侑が彼女にそれとなく尋ねようとした時、意外にもランジュの方が先に口を開いた。
「ランジュね、どうしても許せなかったのよ。」
「…………。」
「力で押さえつけるだけじゃ何も変わらない。麺料理部のやり方は前のスクールアイドル部……ううん、ランジュがやってた事とまるっきり一緒。」
「…………。」
「ランジュのやり方、正しく無かったのよ。でもあの時のランジュには愛達がいてくれて、栞子のライブを見て、ミアが曲を作ってくれて、それで間違ってるって気付いた。」
「全部が全部間違っていたとは、私は思わないよ。」
「同好会の皆は優しいから、ランジュの事あんまり責めないけど、アタシはあの時の事はずっと後悔してるの。だから今の麺料理部は許せないわ。」
「ランジュちゃん……。」
「それに、流しそうめん同好会の部長はたった一人で同好会を守ってたわ。なのに他の部員は……お友達は大事にするものよ!!こんなの間違ってるラ!!」
ランジュが流しそうめん同好会を助けたかった本当の理由。
侑はなんとなく、そうなんじゃないかとは思っていた。
あの時の自分とヒノ・サヤカを重ねて、それで怒っていたランジュは流しそうめん同好会に力を貸した。
彼女としては空腹のところを助けてもらった恩もあっただろうが、そういう気持ちも強いんじゃないかと、感じてはいた。
もしかしたら自分は本当にランジュが言っていた通り、ニュータイプ、の素質があるんじゃないかと心の中で苦笑してしまった。
「さぁ、戻ってもうひと踏ん張りよ侑!!」
「……うん!!皆待ってるもんね!」
「あのコンチクショウと他の流しそうめん同好会の部員たちをあっと言わせるだけの物、作ってやるわよーーーー!!」
「おーーーー!!」
ランジュがあの時の事を後悔しているからこそ、侑は自分の口から彼女に切り出せない。
一緒に、スクールアイドル同好会で活動しないか、と。
~にじビル毎回劇場~
第66回:転売対策
カザミ「ヒロト、Hi-νガンダム買えたか?」
ヒロト「あぁ。ケンさんに取り置きしてもらってたんだ。」
カザミ「カーッ!いいねぇ、ショップの店長にパイプのあるやつはよー。俺なんて、ん坊したせいで買えなかったんだぜ!?」
ヒロト「そうだろうと思って、お前の分も確保してもらってた。後で取りに来てくれ。」
カザミ「マジか!?くぅ~~!さっっすが相棒だぜ!!」
ヒロト「相棒かどうかはともかく……今のこの状況はあまり良くは無いな。
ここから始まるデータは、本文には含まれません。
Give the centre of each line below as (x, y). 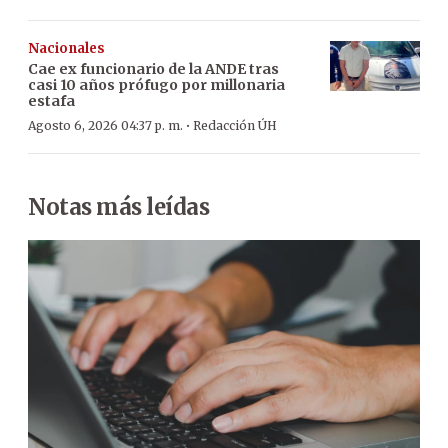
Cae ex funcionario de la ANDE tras (153, 68)
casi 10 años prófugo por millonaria (156, 84)
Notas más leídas (118, 206)
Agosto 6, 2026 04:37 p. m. (105, 125)
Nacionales (66, 48)
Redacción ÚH (235, 125)
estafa (51, 100)

」
カザミ「あー、転売ってやつか。あれのせいで全然新作買えないもんな。ナイチンゲールの時なんてひどかったぜ。」
ヒロト「店舗によっては、独自の転売対策がされているらしい。シーサイドベースだと、ケンさんからのガンダムクイズ全20問のうち、8割正解すると購入できる。」
カザミ「へー、面白そうな対策とってんな。」
ヒロト「他の店だとあらかじめランナーに切り込みを入れたり、袋を破いたり、転売が出来ない工夫は様々だ。」
カザミ「これでもう少しは新作が買いやすくなってくれりゃあいいんだけどなぁ。」
ヒロト「そうだな。ところでカザミ、クイズの方は自信はあるか?正解しないと、折角取り置きしてもらってるHi-νが棚に並ぶ事になるぞ。」